(Kenji Mizoguchi, 1954)
Over the course of this little journey of mine, there have been a handful of films about which I often wonder whether or not I gave them a fair shake. I certainly try to evaluate each movie on its own terms and give it time to sink in rather than casually check it off my list in a rote and emotionless factory-line manner - something which would seem to defeat the true purpose of watching all of these films and reduce it to some bragging point, seeing them just to say I have seen them. But occasionally a movie can hit me on the wrong day or I can miss some small moment or context and a great movie becomes a merely good one in my memory.
Mizoguchi's
Ugetsu is one of those films - an oft-praised, extremely beautiful movie that I felt very b-plus/a-minus about after my first viewing. However, there remained a little seed in the back of my mind that kept telling me "you've missed something there! You didn't give it the chance it deserves!" Still, my lack of enthusiasm made me put off watching the director's other film in the collection,
Sansho the Bailiff (he also has an Eclipse set and a crapload of stuff on Hulu, a handful of which I expect to see get actual releases). Mizoguchi's follow-up to
Ugetsu is a folk story about a family torn apart by the father's moral stand, and it's a very different film from its predecessor. It's also a masterpiece, one of the most moving films of its era, and a simple but powerful message movie - it certainly makes me want to take another look at
Ugetsu.
But this post isn't about
Ugetsu, it's about
Sansho the Bailiff. Set in medieval times, the film focuses on a brother and sister who are separated from their mother on the way to join their exiled father and sold into slavery. Though the film is initially about both of them, the early scene in which their father basically lays out the moral backbone of the film's story to the son is a big hint upfront that he is the true protagonist of the film. He, too, is the only character with any substantial internal arc, moving from innocent child to faithful - even vindictive - slave until he finally redeems himself on the path to reuniting with his heartbroken mother. Their final reunion is one of the great emotional peaks in the Collection, and Mizoguchi shoots it with a gentle, poetic touch that manages to combine the best of Ozu's light hand - something often identified as stereotypically Japanese - with a more impressionistic eye.
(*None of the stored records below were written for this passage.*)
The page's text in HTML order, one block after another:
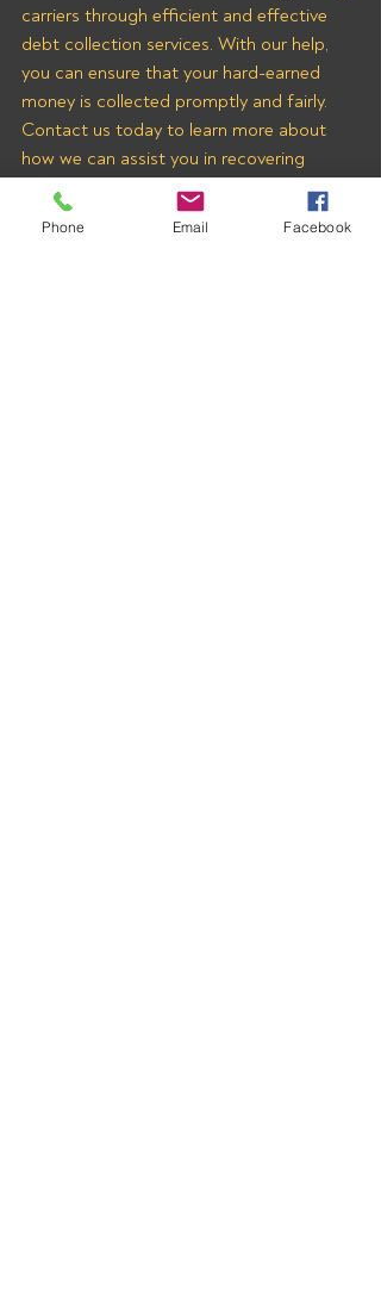
carriers through efficient and effective
debt collection services. With our help,
you can ensure that your hard-earned
money is collected promptly and fairly.
Contact us today to learn more about
how we can assist you in recovering
payments from MONSTER FREIGHT
INC and other freight brokers.
Phone Email Facebook
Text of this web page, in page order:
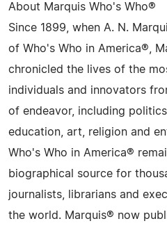
About Marquis Who's Who®
Since 1899, when A. N.
of Who's Who in America®,
chronicled the lives of the
individuals and innovators
of endeavor, including
education, art, religion and
Who's Who in America®
biographical source for
journalists, librarians and
the world. Marquis® now
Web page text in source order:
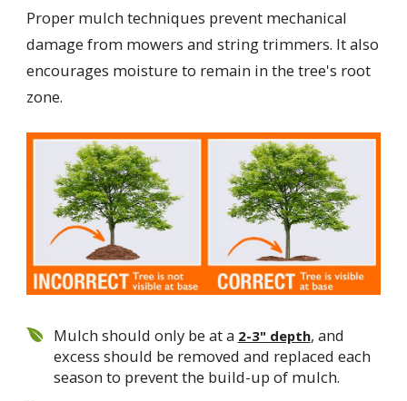
Proper mulch techniques prevent mechanical
damage from mowers and string trimmers. It also
encourages moisture to remain in the tree's root
zone.
Mulch should only be at a 2-3" depth, and
excess should be removed and replaced each
season to prevent the build-up of mulch.
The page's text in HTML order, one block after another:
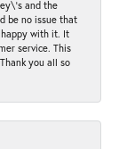
and the
be no issue that
happy with it. It
service. This
you all so
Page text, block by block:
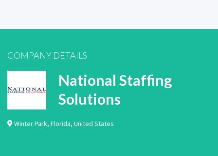
COMPANY DETAILS
National Staffing
Solutions
Winter Park, Florida, United States
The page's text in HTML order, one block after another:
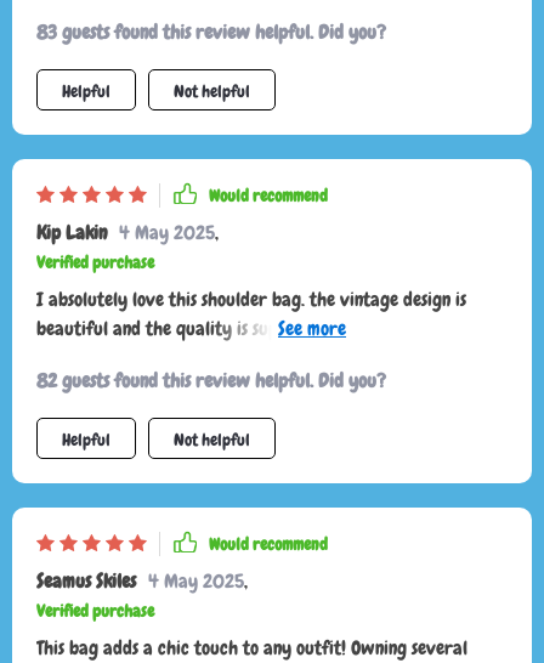
83 guests found this review helpful. Did you?
Helpful Not helpful
Would recommend
Kip Lakin 4 May 2025,
Verified purchase
I absolutely love this shoulder bag. the vintage design is
beautiful and the quality is superb. the leather is soft and
stitching. it has plenty of room for my phone, wallet, keys,
and even a small notebook. the adjustable strap is
comfortable and allows me to wear it crossbody or on my
belongings and keeping everything easily accessible. this bag
has quickly become one of my favorites and I couldn't be
happier with it. highly recommend to anyone looking for a
stylish and practical bag.
82 guests found this review helpful. Did you?
Helpful Not helpful
Would recommend
Seamus Skiles 4 May 2025,
Verified purchase
This bag adds a chic touch to any outfit! Owning several
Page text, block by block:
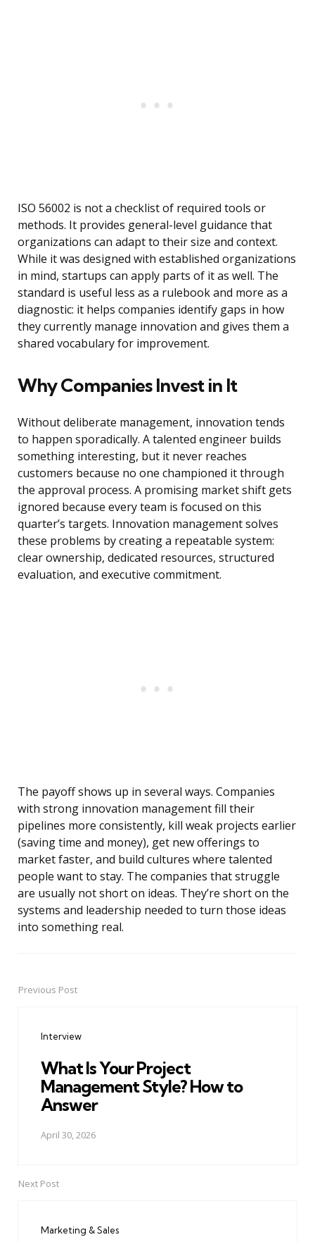
ISO 56002 is not a checklist of required tools or
methods. It provides general-level guidance that
organizations can adapt to their size and context.
While it was designed with established organizations
in mind, startups can apply parts of it as well. The
standard is useful less as a rulebook and more as a
diagnostic: it helps companies identify gaps in how
they currently manage innovation and gives them a
shared vocabulary for improvement.
Why Companies Invest in It
Without deliberate management, innovation tends
to happen sporadically. A talented engineer builds
something interesting, but it never reaches
customers because no one championed it through
the approval process. A promising market shift gets
ignored because every team is focused on this
quarter’s targets. Innovation management solves
these problems by creating a repeatable system:
clear ownership, dedicated resources, structured
evaluation, and executive commitment.
The payoff shows up in several ways. Companies
with strong innovation management fill their
pipelines more consistently, kill weak projects earlier
(saving time and money), get new offerings to
market faster, and build cultures where talented
people want to stay. The companies that struggle
are usually not short on ideas. They’re short on the
systems and leadership needed to turn those ideas
into something real.
PostPrevious Post
Interview
What Is Your Project
Management Style? How to
Answer
April 30, 2026
Next Post
Marketing & Sales
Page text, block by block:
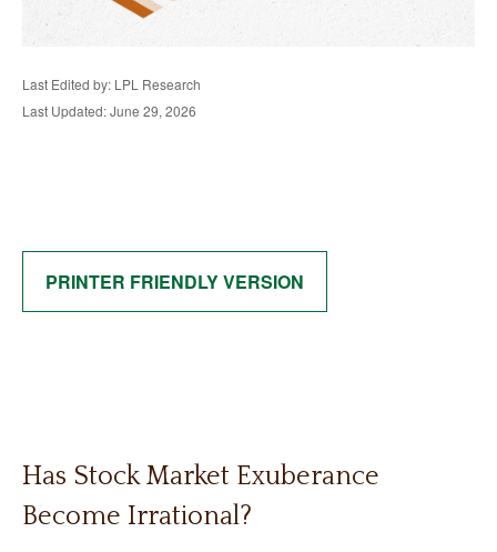
Last Edited by: LPL Research
Last Updated: June 29, 2026
PRINTER FRIENDLY VERSION
Has Stock Market Exuberance
Become Irrational?
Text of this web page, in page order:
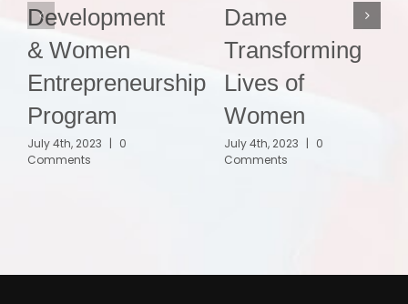
Development
& Women
Entrepreneurship
Program
July 4th, 2023 | 0
Comments
Dame
Transforming
Lives of
Women
July 4th, 2023 | 0
Comments
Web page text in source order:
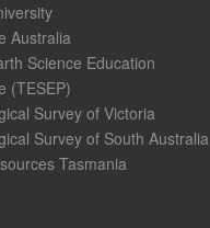
Australia
Science Education
(TESEP)
Survey of Victoria
Survey of South Australia
Tasmania
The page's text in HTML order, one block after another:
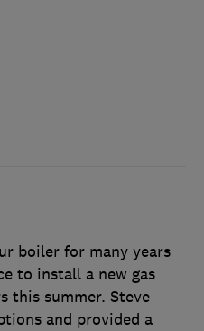
boiler for many years
to install a new gas
this summer. Steve
and provided a
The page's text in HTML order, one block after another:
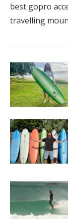
best gopro
travelling

Much of the contrast between this moment and Ozu's work can be found in their settings. Ozu's characters are often tied to their cosmopolitan - or at least domestic - surroundings. They move across these spaces in gentle and unobtrusive ways, yet they are bound by them and the social responsibilities they represent. Even taking into account
Sansho the Bailiff's earlier setting, the film clearly delineates between the sharp angles of the Japanese structure and the soft oneness of nature. The film is deeply spiritual - not in terms of personal faith, but instead in the grand tradition of social justice at the core of many of the essential teachings of Buddhism (and Christianity for that matter). But there's also a political undertone that is most apparent in the film's title - Mizoguchi has chosen to name the film after the slave holder who is essentially a bureaucrat without power and banally evil. This clear choice to shift a timeless and (at least nationally) well-recognized folk tale toward an emphasis on the nature of this side-character is a strong indication that Mizoguchi had more contemporary concerns in mind when making the film - namely, the Japanese role in World War II.
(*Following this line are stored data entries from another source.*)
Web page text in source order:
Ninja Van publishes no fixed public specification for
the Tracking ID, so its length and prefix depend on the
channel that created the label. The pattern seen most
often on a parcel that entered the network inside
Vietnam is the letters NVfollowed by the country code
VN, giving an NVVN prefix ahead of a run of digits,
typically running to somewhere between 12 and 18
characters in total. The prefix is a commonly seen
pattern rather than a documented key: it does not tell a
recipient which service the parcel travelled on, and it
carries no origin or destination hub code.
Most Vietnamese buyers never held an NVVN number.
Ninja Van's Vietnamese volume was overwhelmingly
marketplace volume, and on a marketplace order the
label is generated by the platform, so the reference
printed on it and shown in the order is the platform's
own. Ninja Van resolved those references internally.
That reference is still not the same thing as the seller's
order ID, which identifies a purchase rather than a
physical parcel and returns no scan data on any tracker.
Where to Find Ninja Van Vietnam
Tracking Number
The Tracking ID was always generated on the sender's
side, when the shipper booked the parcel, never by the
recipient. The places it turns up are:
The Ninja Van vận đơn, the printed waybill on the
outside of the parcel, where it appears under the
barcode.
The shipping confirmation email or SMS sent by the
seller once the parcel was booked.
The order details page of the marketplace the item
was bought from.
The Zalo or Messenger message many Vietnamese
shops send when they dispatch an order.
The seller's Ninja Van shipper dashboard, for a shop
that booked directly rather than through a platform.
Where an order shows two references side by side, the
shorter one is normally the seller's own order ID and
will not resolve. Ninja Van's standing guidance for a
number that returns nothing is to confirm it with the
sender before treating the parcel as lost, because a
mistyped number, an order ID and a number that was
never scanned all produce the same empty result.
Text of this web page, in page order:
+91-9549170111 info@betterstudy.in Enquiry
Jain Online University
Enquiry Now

These more intellectual intentions - which could be explained by someone much more engaged with Japanese culture than I - don't take away at all from the core emotional impact of the film. This is of course as it should be; no movie that strives for greatness can let its message get in the way of its engagement with the audience or it ceases to be a film and becomes an intellectual exercise. The fact that
Sansho the Bailiff succeeds on both levels is what makes it such a notable masterpiece, and it's what will keep me engaged with Mizoguchi's work long after I've checked every spine number off my list.